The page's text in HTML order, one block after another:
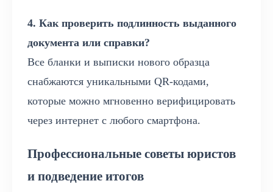
4. Как проверить подлинность выданного
документа или справки?
Все бланки и выписки нового образца
снабжаются уникальными QR-кодами,
которые можно мгновенно верифицировать
через интернет с любого смартфона.
Профессиональные советы юристов
и подведение итогов
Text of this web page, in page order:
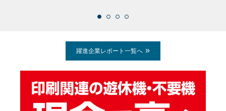
躍進企業レポート一覧へ
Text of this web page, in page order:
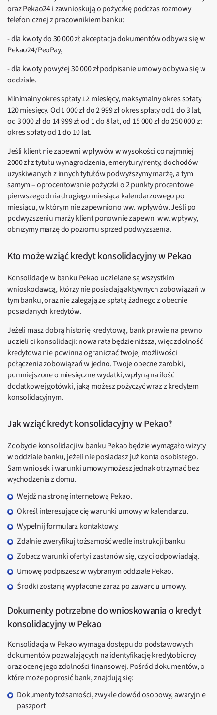
oraz Pekao24 i zawnioskują o pożyczkę podczas rozmowy
telefonicznej z pracownikiem banku:
- dla kwoty do 30 000 zł akceptacja dokumentów odbywa się w
Pekao24/PeoPay,
- dla kwoty powyżej 30 000 zł podpisanie umowy odbywa się w
oddziale.
Minimalny okres spłaty 12 miesięcy, maksymalny okres spłaty
120 miesięcy. Od 1 000 zł do 2 999 zł okres spłaty od 1 do 3 lat,
od 3 000 zł do 14 999 zł od 1 do 8 lat, od 15 000 zł do 250 000 zł
okres spłaty od 1 do 10 lat.
Jeśli klient nie zapewni wpływów w wysokości co najmniej
2000 zł z tytułu wynagrodzenia, emerytury/renty, dochodów
uzyskiwanych z innych tytułów podwyższymy marżę, a tym
samym – oprocentowanie pożyczki o 2 punkty procentowe
pierwszego dnia drugiego miesiąca kalendarzowego po
miesiącu, w którym nie zapewniono ww. wpływów. Jeśli po
podwyższeniu marży klient ponownie zapewni ww. wpływy,
obniżymy marżę do poziomu sprzed podwyższenia.
Kto może wziąć kredyt konsolidacyjny w Pekao
Konsolidacje w banku Pekao udzielane są wszystkim
wnioskodawcą, którzy nie posiadają aktywnych zobowiązań w
tym banku, oraz nie zalegają ze spłatą żadnego z obecnie
posiadanych kredytów.
Jeżeli masz dobrą historię kredytową, bank prawie na pewno
udzieli ci konsolidacji: nowa rata będzie niższa, więc zdolność
kredytowa nie powinna ograniczać twojej możliwości
połączenia zobowiązań w jedno. Twoje obecne zarobki,
pomniejszone o miesięczne wydatki, wpłyną na ilość
dodatkowej gotówki, jaką możesz pożyczyć wraz z kredytem
konsolidacyjnym.
Jak wziąć kredyt konsolidacyjny w Pekao?
Zdobycie konsolidacji w banku Pekao będzie wymagało wizyty
w oddziale banku, jeżeli nie posiadasz już konta osobistego.
Sam wniosek i warunki umowy możesz jednak otrzymać bez
wychodzenia z domu.
Wejdź na stronę internetową Pekao.
Określ interesujące cię warunki umowy w kalendarzu.
Wypełnij formularz kontaktowy.
Zdalnie zweryfikuj tożsamość wedle instrukcji banku.
Zobacz warunki oferty i zastanów się, czy ci odpowiadają.
Umowę podpiszesz w wybranym oddziale Pekao.
Środki zostaną wypłacone zaraz po zawarciu umowy.
Dokumenty potrzebne do wnioskowania o kredyt
konsolidacyjny w Pekao
Konsolidacja w Pekao wymaga dostępu do podstawowych
dokumentów pozwalających na identyfikację kredytobiorcy
oraz ocenę jego zdolności finansowej. Pośród dokumentów, o
które może poprosić bank, znajdują się:
Dokumenty tożsamości, zwykle dowód osobowy, awaryjnie
paszport
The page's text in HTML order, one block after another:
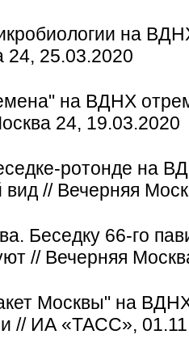
на
24, 25.03.2020
на ВДНХ
24, 19.03.2020
ротонде на
вид // Вечерняя
Беседку 66-го
// Вечерняя
Москвы" на
// ИА «ТАСС»,
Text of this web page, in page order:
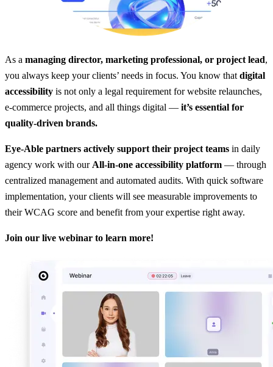
As a managing director, marketing professional, or project lead,
you always keep your clients’ needs in focus. You know that digital
accessibility is not only a legal requirement for website relaunches,
e-commerce projects, and all things digital — it’s essential for
quality-driven brands.
Eye-Able partners actively support their project teams in daily
agency work with our All-in-one accessibility platform — through
centralized management and automated audits. With quick software
implementation, your clients will see measurable improvements to
their WCAG score and benefit from your expertise right away.
Join our live webinar to learn more!
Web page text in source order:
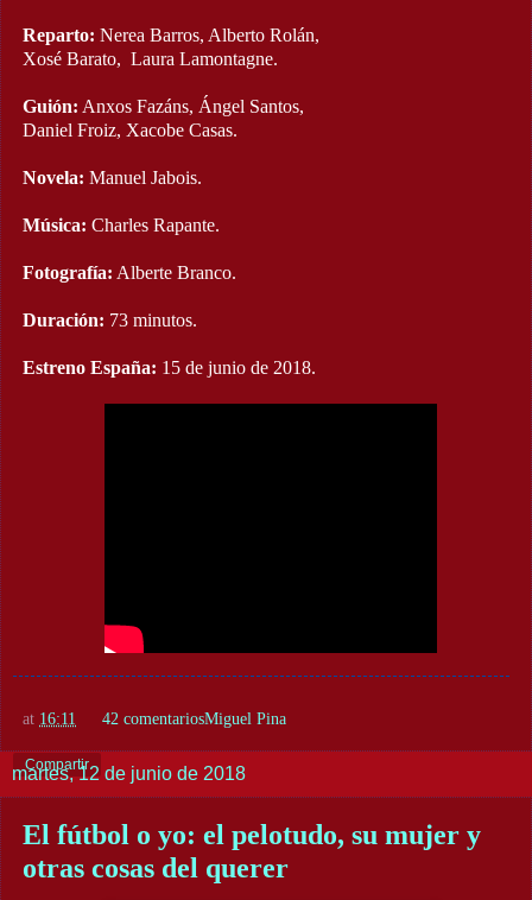
Reparto: Nerea Barros, Alberto Rolán,
Xosé Barato, Laura Lamontagne.
Guión: Anxos Fazáns, Ángel Santos,
Daniel Froiz, Xacobe Casas.
Novela: Manuel Jabois.
Música: Charles Rapante.
Fotografía: Alberte Branco.
Duración: 73 minutos.
Estreno España: 15 de junio de 2018.
Miguel Pina
at 16:11 42 comentarios
Compartir
martes, 12 de junio de 2018
El fútbol o yo: el pelotudo, su mujer y
otras cosas del querer
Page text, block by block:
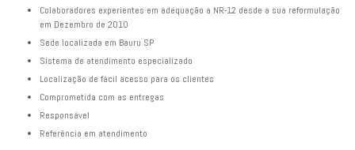
colaboradores experientes em adequação a NR-12 desde a sua reformulação
em Dezembro de 2010
sede localizada em Bauru SP
sistema de atendimento especializado
localização de fácil acesso para os clientes
comprometida com as entregas
responsável
referência em atendimento
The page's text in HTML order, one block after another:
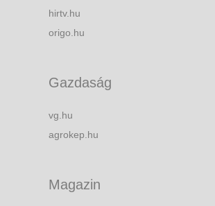
hirtv.hu
origo.hu
Gazdaság
vg.hu
agrokep.hu
Magazin
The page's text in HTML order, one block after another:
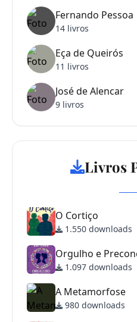
Fernando Pessoa
14 livros
Eça de Queirós
11 livros
José de Alencar
9 livros
Livros
O Cortiço
1.550 downloads
Orgulho e
1.097 downloads
A Metamorfose
980 downloads
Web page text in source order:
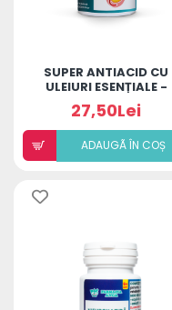
SUPER ANTIACID CU
ULEIURI ESENȚIALE -
20CP
27,50Lei
ADAUGÃ ÎN COȘ
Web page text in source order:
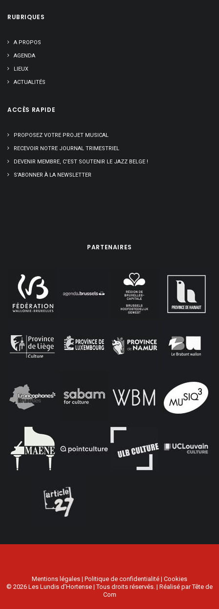
RUBRIQUES
A PROPOS
AGENDA
LIEUX
ACTUALITÉS
ACCÈS RAPIDE
PROPOSEZ VOTRE PROJET MUSICAL
RECEVOIR NOTRE JOURNAL TRIMESTRIEL
DEVENIR MEMBRE, C’EST SOUTENIR LE JAZZ BELGE !
S’ABONNER À LA NEWSLETTER
PARTENAIRES
Mentions légales | Politique de confidentialité | Cookies
© 2026 Les Lundis d’Hortense | Tous droits réservés. | Réalisé parTête de
Com
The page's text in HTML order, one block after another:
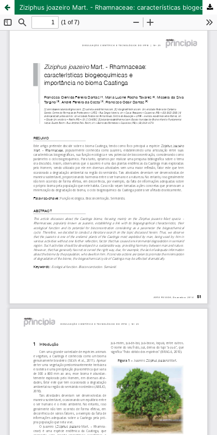
Ziziphus joazeiro Mart. - Rhamnaceae: características biogeoquímicas e importância no bioma Caatinga
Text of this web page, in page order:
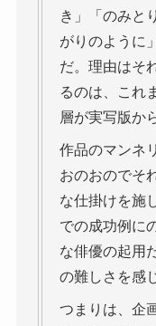
き」「のみと
がりのように
だ。理由はそ
るのは、これ
層が実写版か
作品のマンネ
おのおのでそ
な仕掛けを施
での成功例に
な俳優の起用
の難しさを感
つまりは、企
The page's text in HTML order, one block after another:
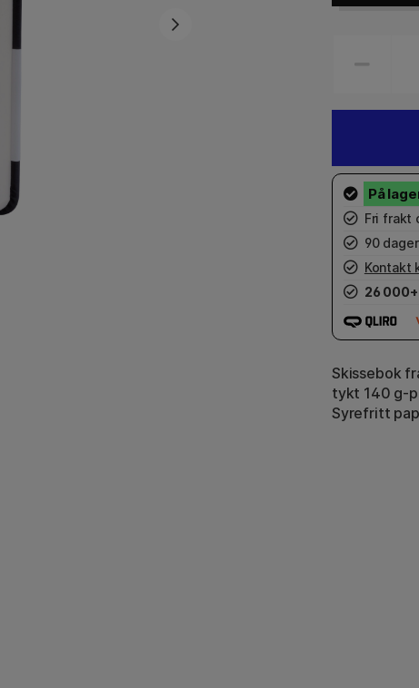
Fri frakt
90
Kontakt
26 000+
Skissebok
tykt 140 g-
Syrefritt
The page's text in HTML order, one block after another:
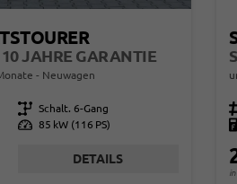
JAHRE GARANTIE
Neuwagen
Getriebe Schalt. 6-Gang
Leistung 85 kW (116 PS)
DETAILS
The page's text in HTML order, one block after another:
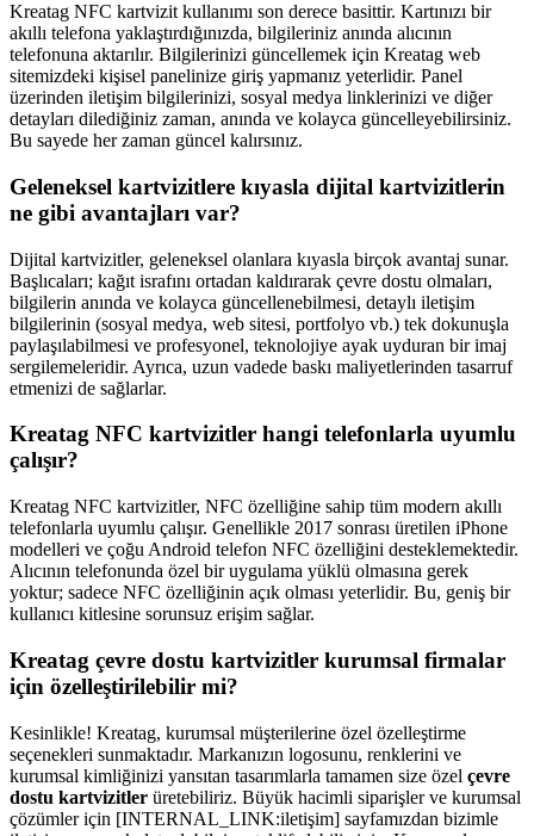
Kreatag NFC kartvizit kullanımı son derece basittir. Kartınızı bir
akıllı telefona yaklaştırdığınızda, bilgileriniz anında alıcının
telefonuna aktarılır. Bilgilerinizi güncellemek için Kreatag web
sitemizdeki kişisel panelinize giriş yapmanız yeterlidir. Panel
üzerinden iletişim bilgilerinizi, sosyal medya linklerinizi ve diğer
detayları dilediğiniz zaman, anında ve kolayca güncelleyebilirsiniz.
Bu sayede her zaman güncel kalırsınız.
Geleneksel kartvizitlere kıyasla dijital kartvizitlerin
ne gibi avantajları var?
Dijital kartvizitler, geleneksel olanlara kıyasla birçok avantaj sunar.
Başlıcaları; kağıt israfını ortadan kaldırarak çevre dostu olmaları,
bilgilerin anında ve kolayca güncellenebilmesi, detaylı iletişim
bilgilerinin (sosyal medya, web sitesi, portfolyo vb.) tek dokunuşla
paylaşılabilmesi ve profesyonel, teknolojiye ayak uyduran bir imaj
sergilemeleridir. Ayrıca, uzun vadede baskı maliyetlerinden tasarruf
etmenizi de sağlarlar.
Kreatag NFC kartvizitler hangi telefonlarla uyumlu
çalışır?
Kreatag NFC kartvizitler, NFC özelliğine sahip tüm modern akıllı
telefonlarla uyumlu çalışır. Genellikle 2017 sonrası üretilen iPhone
modelleri ve çoğu Android telefon NFC özelliğini desteklemektedir.
Alıcının telefonunda özel bir uygulama yüklü olmasına gerek
yoktur; sadece NFC özelliğinin açık olması yeterlidir. Bu, geniş bir
kullanıcı kitlesine sorunsuz erişim sağlar.
Kreatag çevre dostu kartvizitler kurumsal firmalar
için özelleştirilebilir mi?
Kesinlikle! Kreatag, kurumsal müşterilerine özel özelleştirme
seçenekleri sunmaktadır. Markanızın logosunu, renklerini ve
kurumsal kimliğinizi yansıtan tasarımlarla tamamen size özel çevre
dostu kartvizitler üretebiliriz. Büyük hacimli siparişler ve kurumsal
çözümler için [INTERNAL_LINK:iletişim] sayfamızdan bizimle
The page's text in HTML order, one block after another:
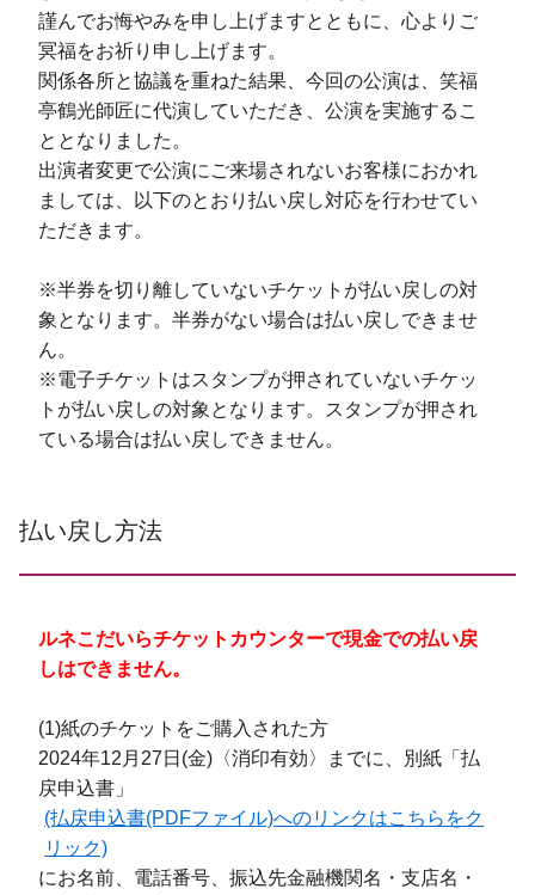
謹んでお悔やみを申し上げますとともに、心よりご
冥福をお祈り申し上げます。
関係各所と協議を重ねた結果、今回の公演は、笑福
亭鶴光師匠に代演していただき、公演を実施するこ
ととなりました。
出演者変更で公演にご来場されないお客様におかれ
ましては、以下のとおり払い戻し対応を行わせてい
ただきます。
※半券を切り離していないチケットが払い戻しの対
象となります。半券がない場合は払い戻しできませ
ん。
※電子チケットはスタンプが押されていないチケッ
トが払い戻しの対象となります。スタンプが押され
ている場合は払い戻しできません。
払い戻し方法
ルネこだいらチケットカウンターで現金での払い戻
しはできません。
(1)紙のチケットをご購入された方
2024年12月27日(金)〈消印有効〉までに、別紙「払
戻申込書」
(払戻申込書(PDFファイル)へのリンクはこちらをク
リック)
にお名前、電話番号、振込先金融機関名・支店名・
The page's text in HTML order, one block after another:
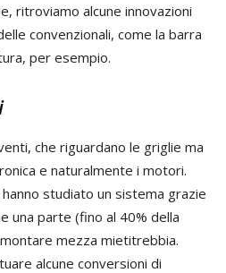
ritroviamo alcune innovazioni
convenzionali, come la barra
per esempio.
che riguardano le griglie ma
e naturalmente i motori.
studiato un sistema grazie
una parte (fino al 40% della
mezza mietitrebbia.
alcune conversioni di
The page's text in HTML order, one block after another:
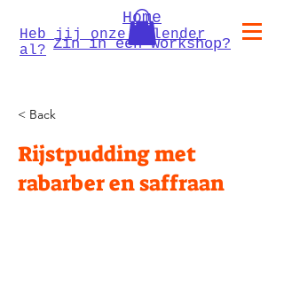
Heb jij onze kalender
al? Zin in een workshop?
Home
< Back
Rijstpudding met
rabarber en saffraan
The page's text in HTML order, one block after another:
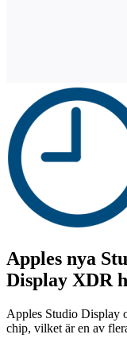
Apples nya
Display XDR
Apples Studio Display
chip, vilket är en av
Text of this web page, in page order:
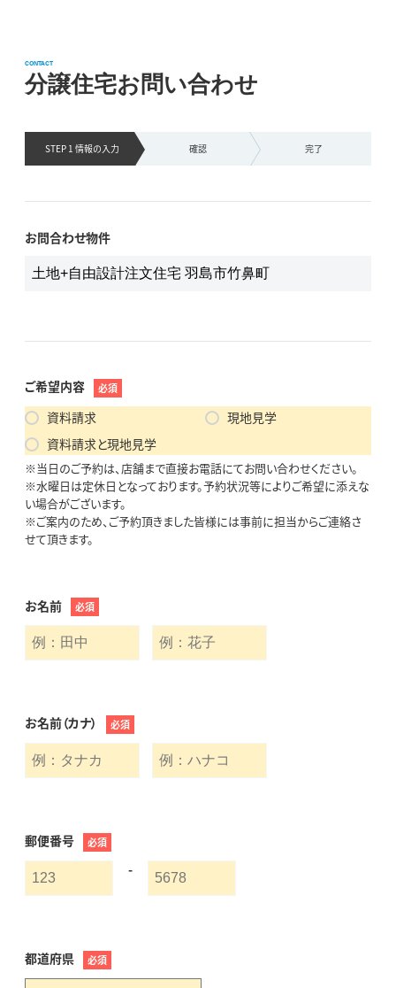
分譲住宅お問い合わせ
CONTACT
STEP 1 情報の入力 確認 完了
お問合わせ物件
ご希望内容 必須
資料請求
現地見学
資料請求と現地見学
※当日のご予約は、店舗まで直接お電話にてお問い合わせください。
※水曜日は定休日となっております。予約状況等によりご希望に添えな
い場合がございます。
※ご案内のため、ご予約頂きました皆様には事前に担当からご連絡さ
せて頂きます。
お名前 必須
お名前（カナ） 必須
郵便番号 必須
-
都道府県 必須
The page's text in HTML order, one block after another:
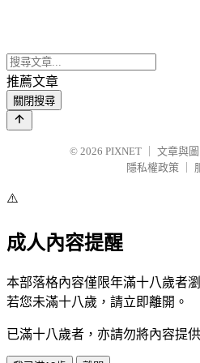
推薦文章
關閉搜尋
© 2026 PIXNET
文章與
隱私權政策
⚠️
成人內容提醒
本部落格內容僅限年滿十八歲者瀏
若您未滿十八歲，請立即離開。
已滿十八歲者，亦請勿將內容提
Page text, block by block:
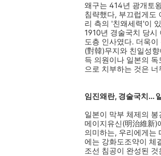
왜구는 414년 광개토
침략했다, 부끄럽게도
리 측의 '친왜세력'이
1910년 경술국치 당
도층 인사였다. 더욱
(對韓)무지와 친일성
득 의원이나 일본의
으로 치부하는 것은
임진왜란, 경술국치...
일본이 막부 체제의
메이지유신(明治維新)
의미하는, 우리에게는
에는 강화도조약이 체
조선 침공이 완성된
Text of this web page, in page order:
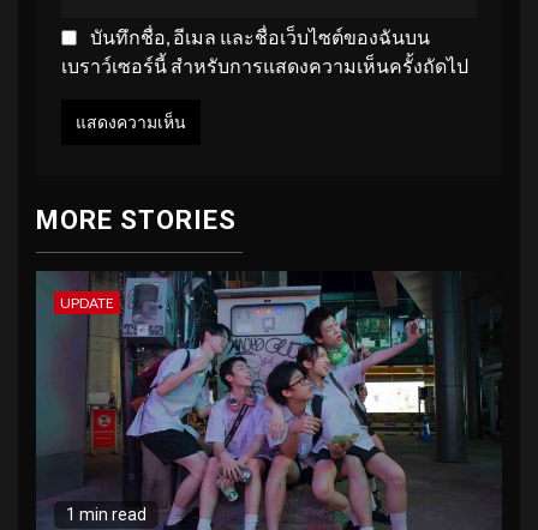
บันทึกชื่อ, อีเมล และชื่อเว็บไซต์ของฉันบน
เบราว์เซอร์นี้ สำหรับการแสดงความเห็นครั้งถัดไป
MORE STORIES
UPDATE
1 min read
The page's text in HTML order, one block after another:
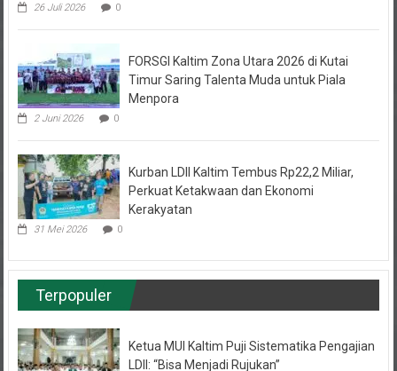
26 Juli 2026 0
FORSGI Kaltim Zona Utara 2026 di Kutai
Timur Saring Talenta Muda untuk Piala
Menpora
2 Juni 2026 0
Kurban LDII Kaltim Tembus Rp22,2 Miliar,
Perkuat Ketakwaan dan Ekonomi
Kerakyatan
31 Mei 2026 0
Terpopuler
Ketua MUI Kaltim Puji Sistematika Pengajian
LDII: “Bisa Menjadi Rujukan”

────────────────────

Activity: Beginning with the line that contains "Perkuat Ketakwaan dan Ekonomi", output each line of the listing above through the last one, exactly and with nothing added.

Your solution:
Perkuat Ketakwaan dan Ekonomi
Kerakyatan
31 Mei 2026 0
Terpopuler
Ketua MUI Kaltim Puji Sistematika Pengajian
LDII: “Bisa Menjadi Rujukan”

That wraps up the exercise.